Menschen machen´s möglich

Was ist künstliche Intelligenz (KI) denn nun, Lösung für alles oder Sicherheitsrisiko? Geschäftsmodell der Zukunft oder Job-Killer? Statt nur in Schwarz oder Weiß zu denken, lohnt sich der differenzierte Blick: Unternehmen profitieren, wenn KI übergreifend betrachtet und vom Problem her gedacht wird. Hier ist der Mensch gefragt: Seine Aufgabe ist es, die KI in den Domänen eines Unternehmens zu platzieren. Und er wird auch benötigt, um die Technik so zu vermitteln, damit Vertrauen entsteht.
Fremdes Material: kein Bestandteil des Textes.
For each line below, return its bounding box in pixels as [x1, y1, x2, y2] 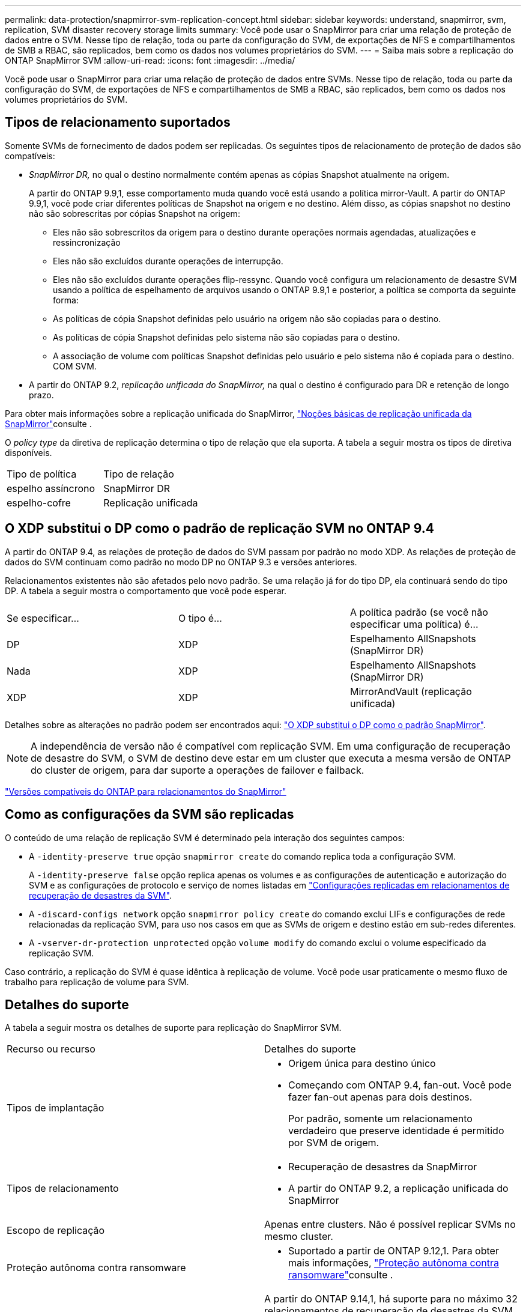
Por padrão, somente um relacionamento [288, 1113, 473, 1125]
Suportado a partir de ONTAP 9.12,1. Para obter [288, 1245, 499, 1257]
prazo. [29, 389, 54, 400]
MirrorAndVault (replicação [349, 685, 472, 697]
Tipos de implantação [7, 1102, 104, 1114]
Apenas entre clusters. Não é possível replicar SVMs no [264, 1218, 516, 1231]
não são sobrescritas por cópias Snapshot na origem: [29, 208, 240, 219]
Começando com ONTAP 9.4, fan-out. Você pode [288, 1079, 512, 1092]

Wer zu Daimler oder Volkswagen geht, baut und entwickelt Autos? Möglich. Es kann aber auch sein, dass man sich im Konzern mit „Computer-Brains“ beschäftigt, die Autos lenken sollen. Oder bereichsübergreifend an einem Mobilitätsökosystem arbeitet, das mit Hilfe von Big Data und künstlicher Intelligenz Verkehrslösungen nach Maß bietet – Bezahl- und Finanzierungsoptionen inklusive. Blicken wir auf die technischen Konzerne: Wer heute eine Stelle bei Siemens oder Bosch antritt, findet dort eine Reihe von Abteilungen, die weit über das hinausgehen, was man als das ursprüngliche Geschäft dieser Technologie-Unternehmen begreift. Bosch zum Beispiel hat Anfang Januar mitgeteilt, bis 2025 solle jedes der Konzernprodukte über künstliche Intelligenz verfügen, mit ihr entwickelt oder produziert worden sein. Entsprechend kündigt das Unternehmen an, personell auf- und umzurüsten. Die aktuelle Zahl der Mitarbeiter innerhalb des Konzerns, die sich mit dem Thema KI beschäftigen: 1000. Hier zeigt sich die Dimension des Wandels.
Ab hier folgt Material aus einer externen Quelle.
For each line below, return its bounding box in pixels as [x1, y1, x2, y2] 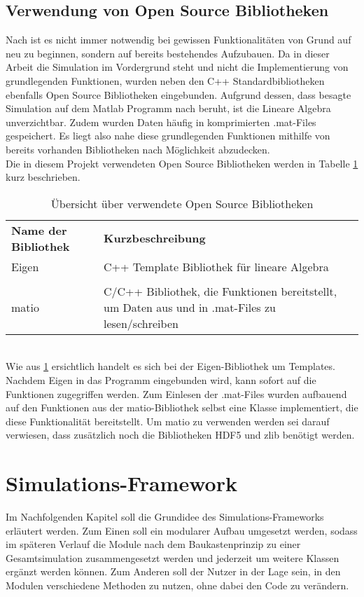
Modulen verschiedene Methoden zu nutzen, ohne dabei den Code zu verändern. [6, 577, 349, 592]
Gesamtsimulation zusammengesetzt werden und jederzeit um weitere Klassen [6, 550, 339, 565]
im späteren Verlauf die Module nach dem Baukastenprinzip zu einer [6, 537, 301, 551]
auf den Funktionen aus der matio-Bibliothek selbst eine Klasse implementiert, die [6, 400, 358, 415]
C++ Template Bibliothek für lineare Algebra [104, 258, 329, 275]
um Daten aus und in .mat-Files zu [104, 298, 276, 315]
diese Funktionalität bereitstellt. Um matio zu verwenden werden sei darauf [6, 413, 330, 428]
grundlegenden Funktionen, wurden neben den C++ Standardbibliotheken [6, 73, 325, 88]
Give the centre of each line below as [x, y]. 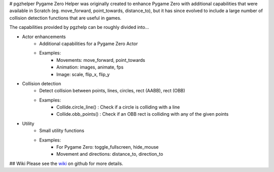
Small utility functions [62, 131]
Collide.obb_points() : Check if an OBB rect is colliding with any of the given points [143, 114]
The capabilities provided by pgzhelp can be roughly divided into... [79, 27]
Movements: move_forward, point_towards [101, 60]
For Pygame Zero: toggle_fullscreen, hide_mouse [108, 147]
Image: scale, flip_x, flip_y [83, 74]
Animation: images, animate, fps [90, 67]
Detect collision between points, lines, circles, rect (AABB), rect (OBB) [112, 91]
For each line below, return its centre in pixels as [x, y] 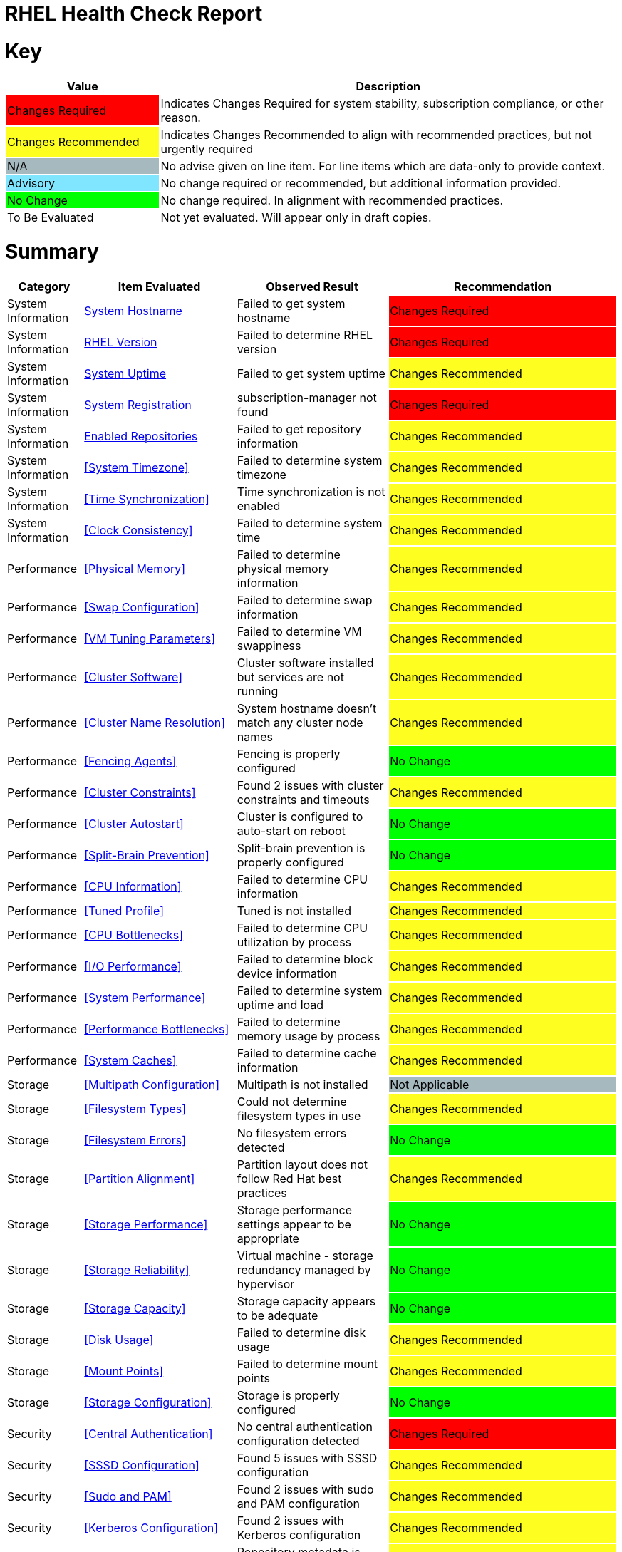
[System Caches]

Geänderte Anforderungen an Bewerber

Für Bewerber ist folgende Änderung interessant: Wer sich noch vor wenigen Jahren für den Ein- oder Aufstieg in einem dieser Konzerne interessierte, von dem erwartete man insbesondere eines: Kenntnisse über die Branche. Wie ist das heute, in einer Zeit, in der sich die Branchen öffnen, einer Zeit, in der traditionelle Autobauer Geld damit verdienen, den Kunden mit Hilfe von KI-Lösungen optimale Bahnverbindungen anzuzeigen? Oder in der Technikkonzerne tausende Mitarbeiter suchen oder dahingehend schulen, um fit für die KI zu sein? Ist es da übertrieben, zu fragen, ob künstliche Intelligenz heute bereits eine Art Meta-Branche ist? Vorsicht! Die künstliche Intelligenz trägt schon genügend andere Etiketten. Mal ist sie das Allheilmittel für eine lahmende Wirtschaft, mal bedroht sie Arbeitsplätze. Einige glauben, die KI werde eines Tages für einen Security-GAU sorgen, andere denken, dass die Menschheit das Problem des Klimawandels ohne KI nicht in den Griff bekommen wird.
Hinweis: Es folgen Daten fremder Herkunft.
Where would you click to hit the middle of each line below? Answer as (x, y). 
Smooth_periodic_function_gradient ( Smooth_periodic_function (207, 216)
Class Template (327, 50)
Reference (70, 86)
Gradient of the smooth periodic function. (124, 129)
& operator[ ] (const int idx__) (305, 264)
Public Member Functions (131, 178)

KI: Zu komplex für den Menschen?

Auch in technischer Hinsicht gehen die Meinungen auseinander. Es gibt Experten, die davor warnen, die Komplexität der KI überfordere den Menschen, andere widersprechen. Die Informatikprofessorin Katharina Zweig von der TU Kaiserslautern sagte zum Beispiel in einem Interview mit der Tageszeitung „Die Rheinpfalz“: „KI ist keine Magie.“ Im Interview fordert sie, keine Berührungsängste bei dieser Technik zu haben, schließlich werde KI „insgesamt näher an uns heranrücken, darum müssen wir Betriebsräte, Schulelternbeiräte, Betroffene und Bürger befähigen, sich einmischen zu können.“

Bewerber sollten sich dieser Komplexität bewusst sein. Ein gutes Gefühl für die grundlegenden Fragen hinter KI hilft bei jedem Jobeinstieg.